• _TASK OBJECTIVE_: Below is a block of records; reproduce all of them exactly and leave out any pictures.

[[ MATERIAL TO PROCESS open ]]

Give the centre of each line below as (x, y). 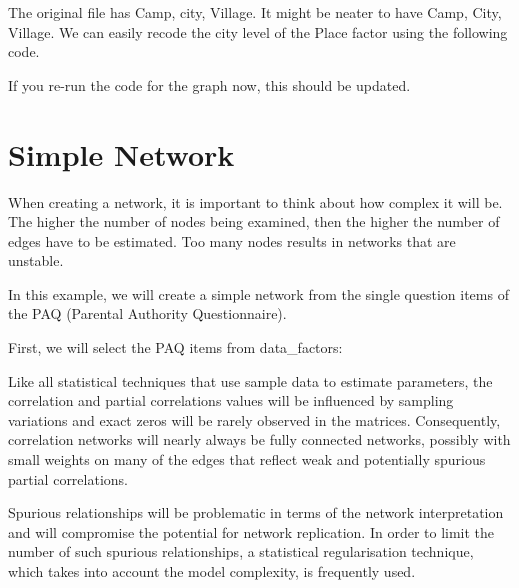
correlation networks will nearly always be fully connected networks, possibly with (259, 439)
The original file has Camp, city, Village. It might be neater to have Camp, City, (255, 12)
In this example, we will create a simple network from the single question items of (258, 293)
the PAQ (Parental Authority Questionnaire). (147, 313)
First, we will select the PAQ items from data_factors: (175, 347)
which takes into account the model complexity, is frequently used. (212, 571)
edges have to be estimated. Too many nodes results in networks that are (232, 240)
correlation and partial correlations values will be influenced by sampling (231, 400)
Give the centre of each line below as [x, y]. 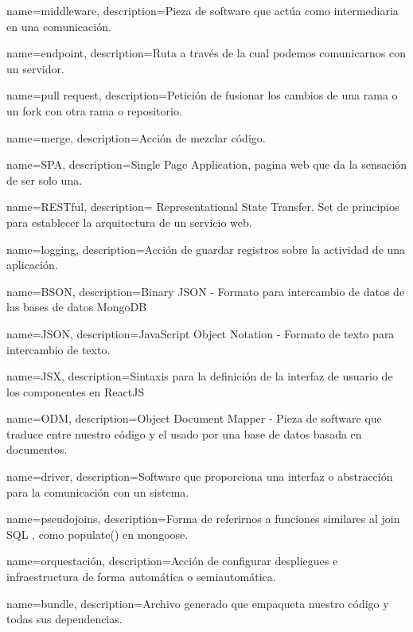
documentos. [37, 449]
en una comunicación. [59, 26]
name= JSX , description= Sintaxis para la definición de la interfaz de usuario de [200, 376]
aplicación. [32, 265]
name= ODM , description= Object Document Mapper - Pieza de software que [194, 418]
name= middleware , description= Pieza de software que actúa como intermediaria [203, 10]
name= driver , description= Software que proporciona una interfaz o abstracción [200, 476]
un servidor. [35, 68]
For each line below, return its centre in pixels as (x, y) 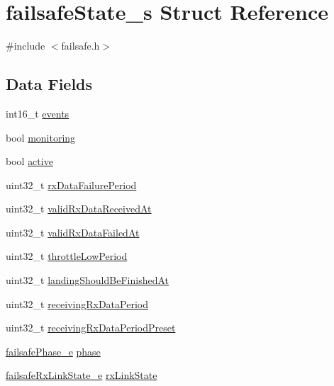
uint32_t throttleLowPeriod (67, 256)
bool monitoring (41, 137)
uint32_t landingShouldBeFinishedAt (87, 280)
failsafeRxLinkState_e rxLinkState (82, 375)
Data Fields (49, 84)
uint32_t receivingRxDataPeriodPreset (91, 328)
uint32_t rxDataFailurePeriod (71, 185)
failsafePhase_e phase (53, 351)

[[ MATERIAL TO PROCESS closed ]]

• _RESULT_:
Give the centre of each line below as (x, y). 
correlation networks will nearly always be fully connected networks, possibly with (259, 439)
The original file has Camp, city, Village. It might be neater to have Camp, City, (255, 12)
In this example, we will create a simple network from the single question items of (258, 293)
the PAQ (Parental Authority Questionnaire). (147, 313)
First, we will select the PAQ items from data_factors: (175, 347)
which takes into account the model complexity, is frequently used. (212, 571)
edges have to be estimated. Too many nodes results in networks that are (232, 240)
correlation and partial correlations values will be influenced by sampling (231, 400)
Give the centre of each line below as [x, y]. 
documentos. [37, 449]
en una comunicación. [59, 26]
name= JSX , description= Sintaxis para la definición de la interfaz de usuario de [200, 376]
aplicación. [32, 265]
name= ODM , description= Object Document Mapper - Pieza de software que [194, 418]
name= middleware , description= Pieza de software que actúa como intermediaria [203, 10]
name= driver , description= Software que proporciona una interfaz o abstracción [200, 476]
un servidor. [35, 68]
For each line below, return its centre in pixels as (x, y) 
uint32_t throttleLowPeriod (67, 256)
bool monitoring (41, 137)
uint32_t landingShouldBeFinishedAt (87, 280)
failsafeRxLinkState_e rxLinkState (82, 375)
Data Fields (49, 84)
uint32_t receivingRxDataPeriodPreset (91, 328)
uint32_t rxDataFailurePeriod (71, 185)
failsafePhase_e phase (53, 351)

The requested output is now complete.